◆ WHAT YOU HAVE TO DO
After locating the line that contains "dłoniach jest bardzo", output that line and each one following it, exactly, to the end of the entries. No pictures.

◆ DATA PROVIDED
+===+

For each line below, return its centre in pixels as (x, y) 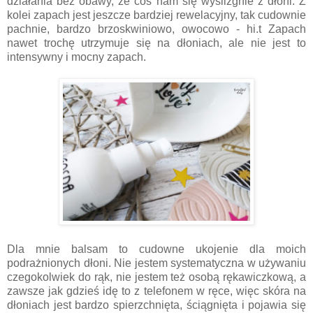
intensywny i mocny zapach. (77, 57)
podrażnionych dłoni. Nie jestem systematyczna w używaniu (156, 263)
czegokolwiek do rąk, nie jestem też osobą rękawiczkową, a (156, 277)
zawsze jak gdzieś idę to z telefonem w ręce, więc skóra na (156, 291)
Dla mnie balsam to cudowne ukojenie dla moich (156, 249)
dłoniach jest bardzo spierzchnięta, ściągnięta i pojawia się (156, 305)
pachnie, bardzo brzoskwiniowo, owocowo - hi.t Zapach (156, 29)
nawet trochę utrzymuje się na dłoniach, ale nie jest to (156, 43)
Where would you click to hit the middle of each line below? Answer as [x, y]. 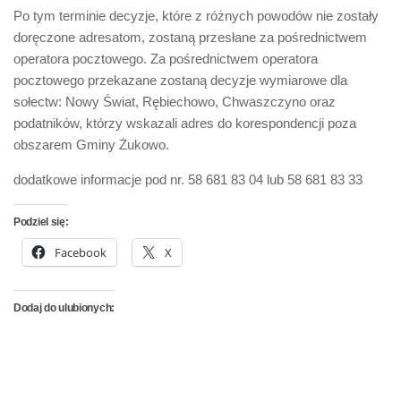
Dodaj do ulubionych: [64, 308]
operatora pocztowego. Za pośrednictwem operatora [166, 59]
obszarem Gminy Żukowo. [91, 145]
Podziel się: [41, 222]
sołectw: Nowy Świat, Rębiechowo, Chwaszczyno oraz [175, 102]
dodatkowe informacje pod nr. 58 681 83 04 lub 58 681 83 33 [188, 179]
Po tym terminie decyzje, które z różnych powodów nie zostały [196, 16]
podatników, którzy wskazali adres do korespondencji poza [185, 123]

+===+

◆ EXPECTED ANSWER
dłoniach jest bardzo spierzchnięta, ściągnięta i pojawia się (156, 305)
pachnie, bardzo brzoskwiniowo, owocowo - hi.t Zapach (156, 29)
nawet trochę utrzymuje się na dłoniach, ale nie jest to (156, 43)
Where would you click to hit the middle of each line below? Answer as [x, y]. 
Dodaj do ulubionych: [64, 308]
operatora pocztowego. Za pośrednictwem operatora [166, 59]
obszarem Gminy Żukowo. [91, 145]
Podziel się: [41, 222]
sołectw: Nowy Świat, Rębiechowo, Chwaszczyno oraz [175, 102]
dodatkowe informacje pod nr. 58 681 83 04 lub 58 681 83 33 [188, 179]
Po tym terminie decyzje, które z różnych powodów nie zostały [196, 16]
podatników, którzy wskazali adres do korespondencji poza [185, 123]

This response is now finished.